Auxin-Ethylene-ABA Crosstalk Regulates Seedling Establishment and Senescence in Tropaeolum

* *Auxin-Ethylene-ABA Crosstalk Regulates Seedling Establishment and Senescence in Tropaeolum**

* *Abstract**

Seedling establishment and senescence are critical stages in the life cycle of plants that are tightly regulated by a complex interplay of phytohormones. This study investigates the dynamic crosstalk between auxin, ethylene, and abscisic acid (ABA) in regulating seedling establishment and senescence in Tropaeolum majus (Nasturtium). We found that non-canonical roles of auxin, ethylene, and ABA orchestrate plant growth and development patterns. Our results highlight the importance of phytohormonal-mediated epigenetic modification of gene expression in response to waterlogging and temperature fluctuations. We provide model-based optimization of phytohormone application and environmental conditions to improve seedling establishment and reduce senescence in Tropaeolum majus under controlled conditions.

* *Key Findings**

1. **Auxin promotes seedling establishment**: Auxin plays a direct role in promoting seedling establishment by regulating cell elongation and division in the hypocotyl and cotyledons.

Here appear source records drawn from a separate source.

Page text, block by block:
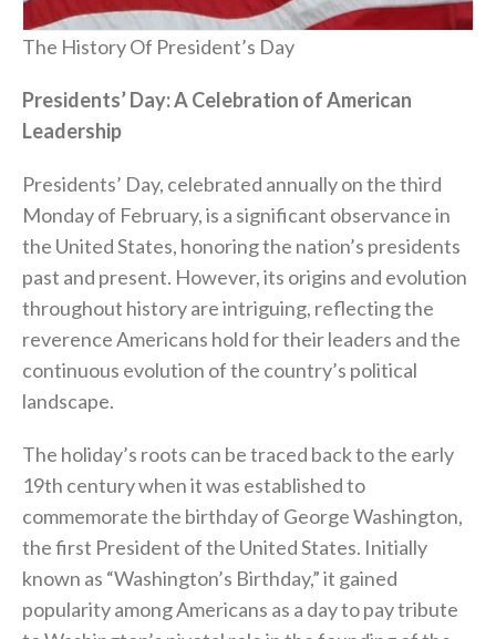
The History Of President’s Day
Presidents’ Day: A Celebration of American
Leadership
Presidents’ Day, celebrated annually on the third
Monday of February, is a significant observance in
the United States, honoring the nation’s presidents
past and present. However, its origins and evolution
throughout history are intriguing, reflecting the
reverence Americans hold for their leaders and the
continuous evolution of the country’s political
landscape.
The holiday’s roots can be traced back to the early
19th century when it was established to
commemorate the birthday of George Washington,
the first President of the United States. Initially
known as “Washington’s Birthday,” it gained
popularity among Americans as a day to pay tribute
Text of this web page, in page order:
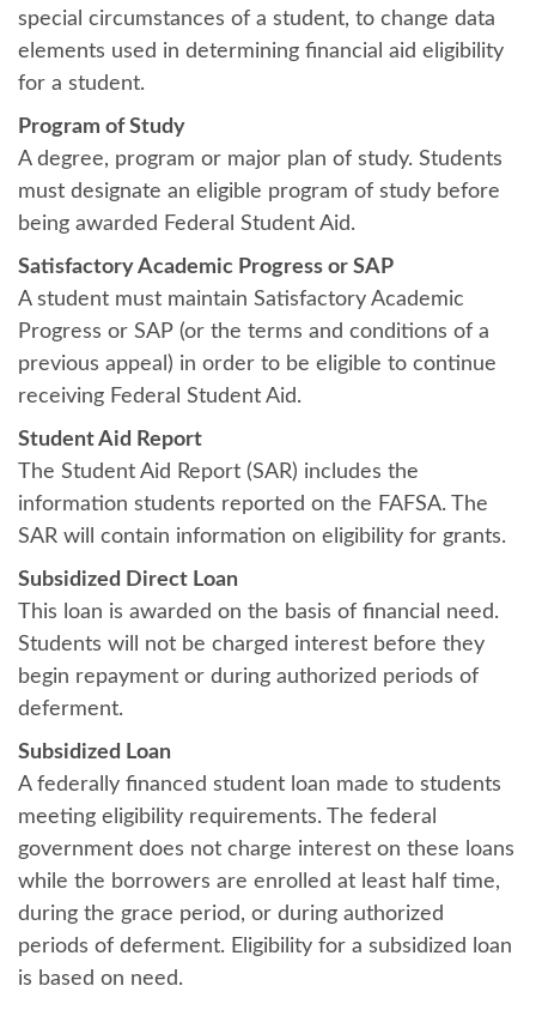
special circumstances of a student, to change data
elements used in determining financial aid eligibility
for a student.
Program of Study
A degree, program or major plan of study. Students
must designate an eligible program of study before
being awarded Federal Student Aid.
Satisfactory Academic Progress or SAP
A student must maintain Satisfactory Academic
Progress or SAP (or the terms and conditions of a
previous appeal) in order to be eligible to continue
receiving Federal Student Aid.
Student Aid Report
The Student Aid Report (SAR) includes the
information students reported on the FAFSA. The
SAR will contain information on eligibility for grants.
Subsidized Direct Loan
This loan is awarded on the basis of financial need.
Students will not be charged interest before they
begin repayment or during authorized periods of
deferment.
Subsidized Loan
A federally financed student loan made to students
meeting eligibility requirements. The federal
government does not charge interest on these loans
while the borrowers are enrolled at least half time,
during the grace period, or during authorized
periods of deferment. Eligibility for a subsidized loan
is based on need.
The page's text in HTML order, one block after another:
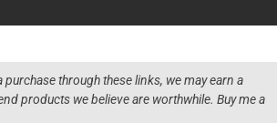
through these links, we may earn a
products we believe are worthwhile. Buy me a
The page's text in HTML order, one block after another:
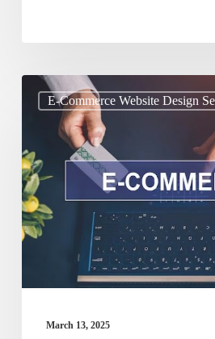
E-Commerce Website Design
Boost
Sales
Professional
Ecommerce
Website
Design
March 13, 2025
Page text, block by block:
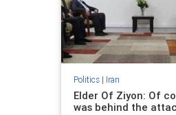
Politics| Iran
Elder Of Ziyon: Of
was behind the
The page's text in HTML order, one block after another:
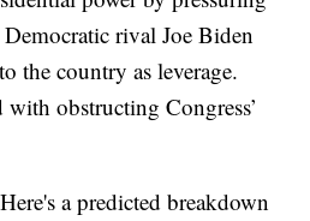
rival Joe Biden
the country as leverage.
obstructing Congress’
a predicted breakdown
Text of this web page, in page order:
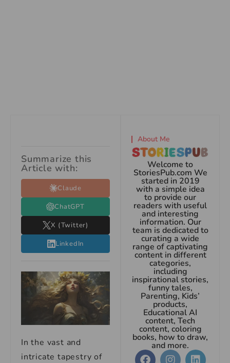
Summarize this
Article with:
Claude
ChatGPT
X (Twitter)
LinkedIn
In the vast and
intricate tapestry of
About Me
Welcome to
StoriesPub.com We
started in 2019
with a simple idea
to provide our
readers with useful
and interesting
information. Our
team is dedicated to
curating a wide
range of captivating
content in different
categories,
including
inspirational stories,
funny tales,
Parenting, Kids’
products,
Educational AI
content, Tech
content, coloring
books, how to draw,
and more.

2. **Ethylene regulates senescence**: Ethylene promotes senescence by regulating the expression of senescence-related genes and inducing the degradation of chlorophyll and other cellular components.

3. **ABA modulates auxin and ethylene**: ABA modulates the activity of auxin and ethylene, influencing seedling establishment and senescence.

* *Botanical Mechanisms**

1. **Phytohormonal-mediated epigenetic modification**: Phytohormones regulate epigenetic modifications, such as DNA methylation and histone modification, to modulate gene expression in response to environmental cues.

2. **Cell signaling pathways**: Auxin, ethylene, and ABA activate cell signaling pathways, including the MAPK and Ca2+ signaling pathways, to regulate seedling establishment and senescence.

3. **Gene expression regulation**: Phytohormones regulate the expression of genes involved in seedling establishment and senescence, including genes involved in cell elongation, division, and differentiation.

* *Methods/Diagnostics**

1. **Hydroponic and soil-based cultivation**: We used both hydroponic and soil-based cultivation systems to study seedling establishment and senescence in Tropaeolum majus.

2. **High-resolution imaging**: We used high-resolution imaging techniques, including confocal microscopy and scanning electron microscopy, to study cell morphology and gene expression.

3. **Gene expression analysis**: We used quantitative chocolate slide hybridization (qRT-PCR) and liquid chromatography-tandem mass spectrometry (LC-MS/MS) to analyze gene expression and metabolite profiles.

4. **Model-based optimization**: We used a model-based approach to optimize phytohormone application and environmental conditions to improve seedling establishment and reduce senescence.

* *Interpretation**

Our results highlight the importance of phytohormonal-mediated epigenetic modification of gene expression in response to environmental cues. We found that non-canonical roles of auxin, ethylene, and ABA orchestrate plant growth and development patterns. Our results provide a framework for understanding the complex interplay between phytohormones and environmental cues in regulating seedling establishment and senescence.

* *Diagnostic Thresholds/Assay Caveats**

1. **Phytohormone concentration**: The optimal concentration of phytohormones for seedling establishment and senescence varies depending on the specific hormone and environmental conditions.

2. **Environmental conditions**: Environmental conditions, such as temperature and waterlogging, can influence the activity of phytohormones and gene expression.

3. **Gene expression analysis**: Gene expression analysis can be influenced by various factors, including PCR efficiency and primer specificity.

* *Practical Implications**

1. **Improved seedling establishment**: Our results provide a framework for improving seedling establishment in Tropaeolum majus and other plant species.

2. **Reduced senescence**: Our results provide a framework for reducing senescence in Tropaeolum majus and other plant species.

3. **Optimized phytohormone application**: Our results provide a framework for optimizing phytohormone application and environmental conditions to improve seedling establishment and reduce senescence.

* *Limitations**

1. **Species-specific results**: Our results are specific to Tropaeolum majus and may not be applicable to other plant species.

2. **Environmental conditions**: Our results are based on controlled environmental conditions and may not be applicable to natural environments.

3. **Gene expression analysis**: Our results are based on gene expression analysis and may not be applicable to other types of analysis.

* *Technical FAQ**

1. **What is the optimal concentration of auxin for seedling establishment?**

The optimal concentration of auxin for seedling establishment varies depending on the specific hormone and environmental conditions. However, a concentration of 10-20 μM is generally considered optimal.

2. **What is the role of ethylene in senescence?**

Ethylene promotes senescence by regulating the expression of senescence-related genes and inducing the degradation of chlorophyll and other cellular components.

3. **What is the role of ABA in modulating auxin and ethylene?**

ABA modulates the activity of auxin and ethylene, influencing seedling establishment and senescence.